Monday, 26 December 2011

Ten years of astrophotography

We are reaching the end of 2011. Coming to think of it, it has been 10 years when I took my first serious astrophotograph.

At lot has changed since. Let me try to illustrate the differences between now and then.

In 2001 I ...
... had to use finder charts for finding and framing my targets.
... had to use a knife-edge for focusing.
... had to manually guide my telescope.

... wished for an autoguider.
... had to be awake while exposing my targets.
... would often fell asleep while exposing my targets.
... had to expose for 1 hour straight in order to get a decent image.
... had to wait at least a day to develop the film and see the results - Argh!

... started getting bald.
... had to leave home and go to a dark place to see the milky way.
... wished for a bigger telescope.

In 2011 I ...
... could point my telescope to any of several thousand of targets with a goto system.
... could autofocus my telescope.
... could autoguide my telescope.

... wished for an autoguider that wouldn't fail.

... could go to bed while exposing my targets.
... would often be awake while exposing my targets.
... could expose 60x 1 minute in order to get a decent image.
... could see my results directly on a monitor.
... started getting even balder.
... had to leave home and go to a dark place to see the milky way.
... wished for a bigger telescope.

As you can see, some things never change.

Aurora Borealis

Friday, April 13, 2001 didn't bring bad luck to me: it was the first time I witnessed the Aurora Borealis or Northern Lights. Well, actually it was the second time. The first time I observed it, on April 6, 2000, I had mistaken it for noctilucent clouds.....

On Aril 10, 2011, a massive coronal mass ejection (CME) occured.

Because of this CME, observers were advised to watch out for the Northern Lights. I decided to go to the Wassenaarse Slag - a car park on the coast of The Netherlands, just north of The Hague.

I met two other observers on the Wassenaarse Slag: Richard Francis and Hugeutte Sawaya who work at the European Space Research and Technology Centre (ESTEC) in Noordwijk. They weren't aware of the fact that tonight it was possible to witness the Aurora. In fact they had brought a Meade 8-inch LX90 telescope with them for some casual observing of deepsky objects.

Around 21h30 UT, a strange cirrus cloud became visible above the sea. The cloud became larger and looked like a curtain: we were witnessing the Aurora Borealis! I had loaded my Olympus OM1 camera with Kodak RF1000 colour negative film. I managed to take two shots of 1 minute with a 50 mm lens (probably at f/4, I didn't recorded that).

I've scanned the film and with a few click in Photoshop CS5 I managed to merge to pictures to a panorama.

The clouds have an odd green colour. To the eye the Aurora was, indeed, green instead of the pink and blue colours seen in the pictures.

One of the things on my wish list is to visit the Lofoten islands of Norway to witness the full splendour of the Northern Lights and to capture it with modern photographic equipment.

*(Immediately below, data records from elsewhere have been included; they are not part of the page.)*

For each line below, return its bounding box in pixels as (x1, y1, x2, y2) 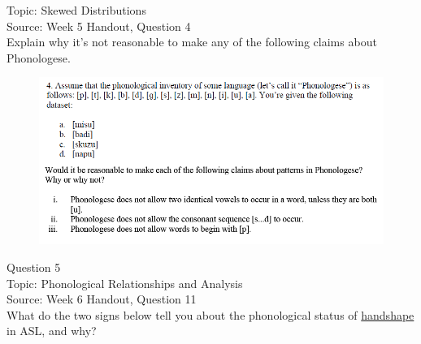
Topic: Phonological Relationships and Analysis (7, 274, 243, 291)
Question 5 (7, 259, 61, 276)
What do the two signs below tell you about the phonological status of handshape (7, 306, 414, 323)
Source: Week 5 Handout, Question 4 (7, 17, 191, 34)
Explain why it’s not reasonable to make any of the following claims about (7, 33, 377, 50)
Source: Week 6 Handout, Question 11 (7, 290, 197, 307)
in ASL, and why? (7, 322, 97, 339)
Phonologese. (7, 49, 71, 66)
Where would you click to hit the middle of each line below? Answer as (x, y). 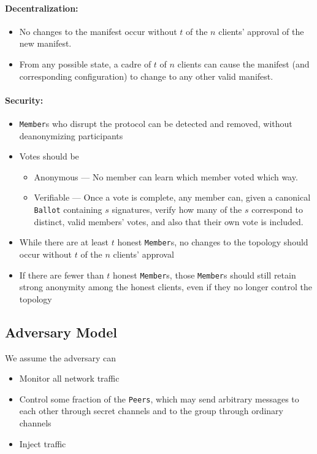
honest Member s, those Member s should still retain (204, 275)
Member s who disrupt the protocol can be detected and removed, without (156, 123)
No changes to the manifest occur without (98, 31)
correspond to (277, 209)
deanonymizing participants (71, 135)
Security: (24, 100)
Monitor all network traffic (69, 378)
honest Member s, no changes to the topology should (213, 242)
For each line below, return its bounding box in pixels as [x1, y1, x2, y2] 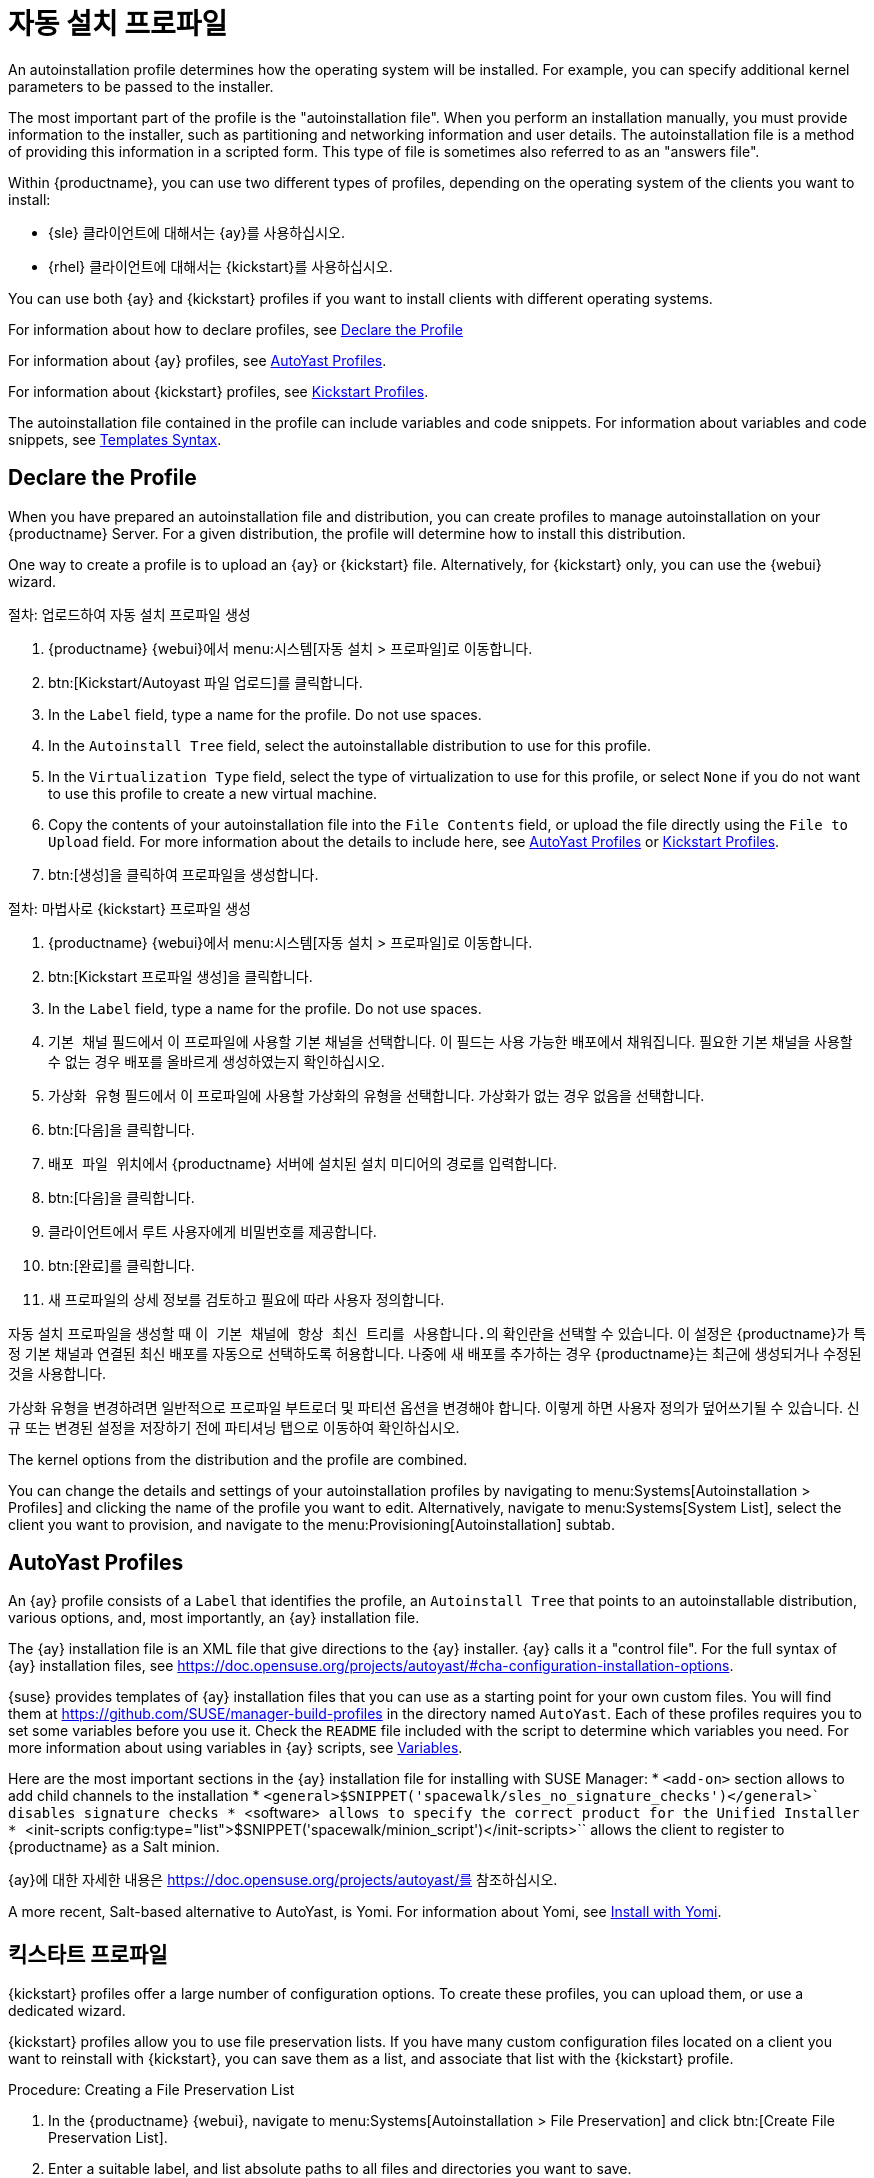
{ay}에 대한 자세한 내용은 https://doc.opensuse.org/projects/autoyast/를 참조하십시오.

Wednesday, 21 December 2011

From the archives: Moon and Venus conjunctions

According to me, one of the most beautiful sights in astronomy is to see the Moon together with one or more planets in the twilight sky. It gives a feeling of depth when these celestial bodies group together.

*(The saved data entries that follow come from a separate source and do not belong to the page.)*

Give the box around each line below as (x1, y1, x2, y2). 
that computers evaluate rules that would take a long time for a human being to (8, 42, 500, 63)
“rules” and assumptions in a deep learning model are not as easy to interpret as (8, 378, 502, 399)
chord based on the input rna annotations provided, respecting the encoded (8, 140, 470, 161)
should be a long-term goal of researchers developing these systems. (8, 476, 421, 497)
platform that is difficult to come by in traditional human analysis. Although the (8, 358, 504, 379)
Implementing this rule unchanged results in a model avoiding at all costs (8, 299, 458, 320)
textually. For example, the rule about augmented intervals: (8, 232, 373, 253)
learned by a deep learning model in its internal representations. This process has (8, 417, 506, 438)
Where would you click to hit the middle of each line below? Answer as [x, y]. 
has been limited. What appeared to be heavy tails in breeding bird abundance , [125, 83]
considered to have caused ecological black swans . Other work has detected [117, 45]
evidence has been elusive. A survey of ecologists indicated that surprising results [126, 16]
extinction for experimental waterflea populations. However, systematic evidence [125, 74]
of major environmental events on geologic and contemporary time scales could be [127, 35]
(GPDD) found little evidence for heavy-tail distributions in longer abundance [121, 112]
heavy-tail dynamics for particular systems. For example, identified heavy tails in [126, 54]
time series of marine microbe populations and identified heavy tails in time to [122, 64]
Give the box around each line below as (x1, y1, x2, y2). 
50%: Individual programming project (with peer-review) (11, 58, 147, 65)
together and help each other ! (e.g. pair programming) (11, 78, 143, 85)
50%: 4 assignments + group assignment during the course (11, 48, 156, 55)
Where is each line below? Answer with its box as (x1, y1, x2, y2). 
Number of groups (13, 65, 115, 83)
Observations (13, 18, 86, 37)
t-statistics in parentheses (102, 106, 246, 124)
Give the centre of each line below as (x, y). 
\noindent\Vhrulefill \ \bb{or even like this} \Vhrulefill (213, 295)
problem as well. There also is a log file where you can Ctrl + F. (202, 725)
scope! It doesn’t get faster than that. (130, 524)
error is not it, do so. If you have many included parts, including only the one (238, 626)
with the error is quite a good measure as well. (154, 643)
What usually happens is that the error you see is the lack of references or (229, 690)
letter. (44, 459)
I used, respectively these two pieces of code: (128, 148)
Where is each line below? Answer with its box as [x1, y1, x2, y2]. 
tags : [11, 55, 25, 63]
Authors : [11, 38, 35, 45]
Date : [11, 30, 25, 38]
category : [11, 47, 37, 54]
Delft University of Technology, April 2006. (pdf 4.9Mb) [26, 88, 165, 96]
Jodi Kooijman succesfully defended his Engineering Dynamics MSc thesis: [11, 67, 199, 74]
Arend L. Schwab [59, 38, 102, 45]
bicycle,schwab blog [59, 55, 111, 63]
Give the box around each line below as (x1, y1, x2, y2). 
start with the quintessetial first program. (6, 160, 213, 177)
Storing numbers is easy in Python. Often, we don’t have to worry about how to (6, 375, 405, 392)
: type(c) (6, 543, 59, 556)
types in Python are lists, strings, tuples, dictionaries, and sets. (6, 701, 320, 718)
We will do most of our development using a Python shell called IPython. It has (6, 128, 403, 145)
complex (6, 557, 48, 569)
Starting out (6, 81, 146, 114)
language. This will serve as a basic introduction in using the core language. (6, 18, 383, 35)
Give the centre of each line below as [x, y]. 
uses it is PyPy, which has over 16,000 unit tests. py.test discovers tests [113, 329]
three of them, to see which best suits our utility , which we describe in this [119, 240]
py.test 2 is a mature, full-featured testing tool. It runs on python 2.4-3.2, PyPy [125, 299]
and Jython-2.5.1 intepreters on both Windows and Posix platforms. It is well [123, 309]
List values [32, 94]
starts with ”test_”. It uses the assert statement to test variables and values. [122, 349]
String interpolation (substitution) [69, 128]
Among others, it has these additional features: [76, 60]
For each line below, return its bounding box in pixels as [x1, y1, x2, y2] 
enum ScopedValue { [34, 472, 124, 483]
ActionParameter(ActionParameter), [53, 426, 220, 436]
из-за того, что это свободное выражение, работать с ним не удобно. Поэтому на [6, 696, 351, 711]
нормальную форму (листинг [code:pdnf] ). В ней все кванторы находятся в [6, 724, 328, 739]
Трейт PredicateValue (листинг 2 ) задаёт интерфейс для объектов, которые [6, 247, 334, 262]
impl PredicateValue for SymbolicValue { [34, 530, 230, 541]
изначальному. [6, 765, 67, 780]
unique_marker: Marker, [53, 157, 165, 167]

After browsing through my image files, I found two images that depict the Moon in conjunction with Venus. I've never published these pictures on my website, so now I share them with you in my blog. Please click on the images to view them at a higher resolution without JPEG artifacts.

The first picture was taken on April 16, 2010, 20h33 local time. The picture was taken with an Olympus E-500 with a 40-150 lens operating at 92 mm f/7.1. The exposure time was 0.5 seconds at ISO 400. (Thank you, Exif data!)

The second picture was taken on December 31, 2010, 7h31 local time. Same camera, same lens, but operating at 55 mm f/7.1. Exposed for 5 seconds at ISO 200.

Wednesday, 14 December 2011

Clouded out: lunar eclipse

On December 10, 2011 a lunar eclipse occurred. In the Netherlands, the partial eclipsed Moon raised around 16h30 local time above the horizon. To witness this event, a clear sight on the north-eastern horizon was necessary. Therefore I decided to go to the public observatory of Rijswijk that is situated at the 13th floor of an apartment building.

I witnessed the Moon raising above the horizon, but soon after that, it disappeared behind the clouds. I did however manage to capture an interesting conjunction of the Moon and Saturn.

Did you know that when you live in the Netherlands, you live in one of the most light polluted areas on Earth? Look how much light the clouds reflect in the following picture. The bright "star" in this image is planet Jupiter.

First post

Today I decided to start a blog as an interactive extension of my personal website. On this blog I will share my astronomical adventures.

For a trip to La Palma I recently acquired a second hand modified Vixen Photoguider. This is a small equatorial tracking mount on which two cameras (or a camera and a guidescope) can be mounted. It enables me to track the stars and compensate for the Earth's rotation.